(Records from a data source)
- Opening Delimiter -

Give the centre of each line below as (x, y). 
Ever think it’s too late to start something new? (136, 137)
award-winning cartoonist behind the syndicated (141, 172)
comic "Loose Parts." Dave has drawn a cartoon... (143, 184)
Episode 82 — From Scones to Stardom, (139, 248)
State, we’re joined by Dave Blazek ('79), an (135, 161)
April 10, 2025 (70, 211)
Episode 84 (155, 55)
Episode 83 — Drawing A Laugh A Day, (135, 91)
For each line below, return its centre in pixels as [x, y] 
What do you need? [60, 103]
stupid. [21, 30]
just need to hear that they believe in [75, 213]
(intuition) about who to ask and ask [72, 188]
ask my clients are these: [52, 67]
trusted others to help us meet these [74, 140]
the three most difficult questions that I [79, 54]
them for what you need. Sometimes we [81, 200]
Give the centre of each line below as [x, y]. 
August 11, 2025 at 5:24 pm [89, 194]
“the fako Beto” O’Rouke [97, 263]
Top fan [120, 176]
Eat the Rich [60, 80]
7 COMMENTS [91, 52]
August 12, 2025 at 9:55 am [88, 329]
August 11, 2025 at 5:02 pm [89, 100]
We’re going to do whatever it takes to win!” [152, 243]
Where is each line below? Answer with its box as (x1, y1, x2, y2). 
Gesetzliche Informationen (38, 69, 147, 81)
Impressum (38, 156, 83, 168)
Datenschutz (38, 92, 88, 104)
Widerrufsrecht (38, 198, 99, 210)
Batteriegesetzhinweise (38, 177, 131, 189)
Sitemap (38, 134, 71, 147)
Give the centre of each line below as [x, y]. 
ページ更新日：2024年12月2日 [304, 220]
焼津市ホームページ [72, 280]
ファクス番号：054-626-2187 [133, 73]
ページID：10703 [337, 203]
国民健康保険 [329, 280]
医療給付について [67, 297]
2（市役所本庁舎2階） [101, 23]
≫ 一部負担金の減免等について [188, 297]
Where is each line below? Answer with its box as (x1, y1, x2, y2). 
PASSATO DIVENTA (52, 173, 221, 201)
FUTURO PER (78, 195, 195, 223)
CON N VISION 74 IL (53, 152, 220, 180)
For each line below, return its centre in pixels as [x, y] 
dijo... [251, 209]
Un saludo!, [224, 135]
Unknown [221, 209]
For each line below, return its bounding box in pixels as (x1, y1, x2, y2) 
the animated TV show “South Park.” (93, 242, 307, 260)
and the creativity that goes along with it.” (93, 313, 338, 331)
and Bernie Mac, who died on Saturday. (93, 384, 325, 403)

- Closing Delimiter -

▶ _The task_: Could you set down, word for word, only the lines above from the line with "ページ更新日：2024年12月2日 [304, 220]" to the line with "the animated TV", including both?

▶ _Answer below_:
ページ更新日：2024年12月2日 [304, 220]
焼津市ホームページ [72, 280]
ファクス番号：054-626-2187 [133, 73]
ページID：10703 [337, 203]
国民健康保険 [329, 280]
医療給付について [67, 297]
2（市役所本庁舎2階） [101, 23]
≫ 一部負担金の減免等について [188, 297]
Where is each line below? Answer with its box as (x1, y1, x2, y2). 
PASSATO DIVENTA (52, 173, 221, 201)
FUTURO PER (78, 195, 195, 223)
CON N VISION 74 IL (53, 152, 220, 180)
For each line below, return its centre in pixels as [x, y] 
dijo... [251, 209]
Un saludo!, [224, 135]
Unknown [221, 209]
For each line below, return its bounding box in pixels as (x1, y1, x2, y2) 
the animated TV show “South Park.” (93, 242, 307, 260)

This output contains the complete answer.